Task requirements
In the listing that follows, locate the line containing "typescript ts-node @types/node" and the line containing "install eslint @typescript-eslint/parser". Retype exactly those two lines and every line between them, and nothing more.

Extracted data

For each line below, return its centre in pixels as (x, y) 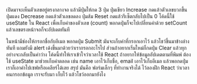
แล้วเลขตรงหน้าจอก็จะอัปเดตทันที (38, 29)
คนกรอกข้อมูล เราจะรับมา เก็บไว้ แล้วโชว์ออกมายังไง (56, 74)
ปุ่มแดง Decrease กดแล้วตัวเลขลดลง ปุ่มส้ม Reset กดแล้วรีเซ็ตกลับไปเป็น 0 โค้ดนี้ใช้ (90, 16)
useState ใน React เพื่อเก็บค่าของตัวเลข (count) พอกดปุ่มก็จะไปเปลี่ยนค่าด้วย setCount (97, 23)
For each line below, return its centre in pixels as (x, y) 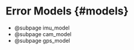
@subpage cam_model (43, 34)
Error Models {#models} (67, 11)
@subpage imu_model (42, 28)
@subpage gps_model (42, 40)
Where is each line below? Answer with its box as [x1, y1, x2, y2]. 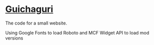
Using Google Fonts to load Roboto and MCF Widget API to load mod [5, 29, 149, 35]
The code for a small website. [5, 20, 68, 26]
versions [5, 35, 23, 41]
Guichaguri [5, 3, 53, 15]
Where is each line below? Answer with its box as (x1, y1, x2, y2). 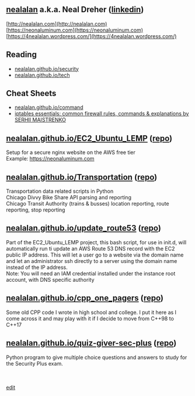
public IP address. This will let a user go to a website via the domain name (6, 251, 184, 258)
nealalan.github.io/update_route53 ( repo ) (6, 223, 162, 233)
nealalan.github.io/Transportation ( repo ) (6, 172, 158, 182)
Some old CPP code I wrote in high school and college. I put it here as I (6, 309, 177, 316)
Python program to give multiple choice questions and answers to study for (6, 354, 187, 361)
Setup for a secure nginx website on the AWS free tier (6, 149, 136, 156)
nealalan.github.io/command (14, 104, 83, 111)
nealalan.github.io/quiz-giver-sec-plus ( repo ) (6, 338, 177, 348)
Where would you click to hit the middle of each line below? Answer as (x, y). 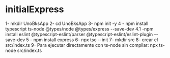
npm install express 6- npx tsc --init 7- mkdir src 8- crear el (96, 40)
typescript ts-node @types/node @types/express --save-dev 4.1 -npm (79, 28)
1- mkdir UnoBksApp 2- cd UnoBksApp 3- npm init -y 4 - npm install (77, 23)
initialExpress (35, 9)
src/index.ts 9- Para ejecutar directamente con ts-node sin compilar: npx (82, 45)
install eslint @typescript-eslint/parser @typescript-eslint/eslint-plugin (79, 34)
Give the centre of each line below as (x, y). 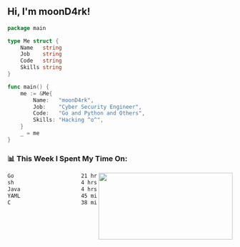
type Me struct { (33, 41)
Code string (41, 61)
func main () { (29, 87)
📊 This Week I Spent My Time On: (67, 158)
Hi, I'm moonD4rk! (49, 12)
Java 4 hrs (52, 189)
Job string (41, 54)
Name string (41, 48)
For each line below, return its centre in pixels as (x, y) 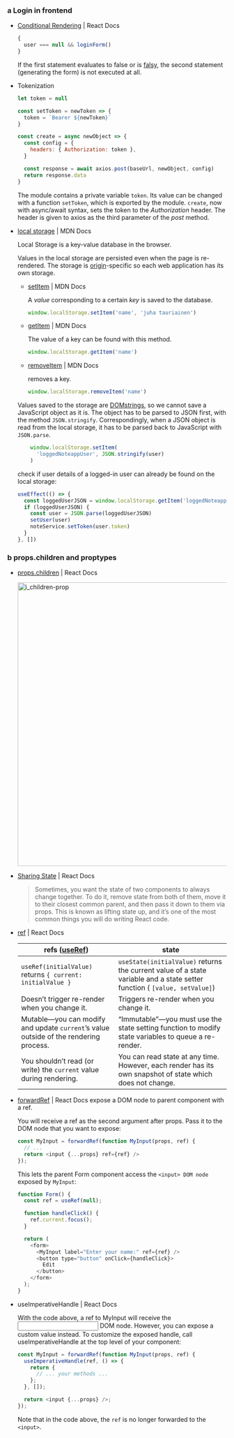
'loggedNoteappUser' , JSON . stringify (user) (100, 454)
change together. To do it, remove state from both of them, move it (130, 897)
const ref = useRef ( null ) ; (63, 1201)
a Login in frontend (40, 10)
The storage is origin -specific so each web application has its (135, 265)
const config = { (49, 143)
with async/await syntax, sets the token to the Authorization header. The (122, 210)
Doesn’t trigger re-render (63, 999)

Written solution
typescript ts-node @types/node @types/express --save-dev 4.1 -npm (79, 28)
1- mkdir UnoBksApp 2- cd UnoBksApp 3- npm init -y 4 - npm install (77, 23)
initialExpress (35, 9)
src/index.ts 9- Para ejecutar directamente con ts-node sin compilar: npx (82, 45)
install eslint @typescript-eslint/parser @typescript-eslint/eslint-plugin (79, 34)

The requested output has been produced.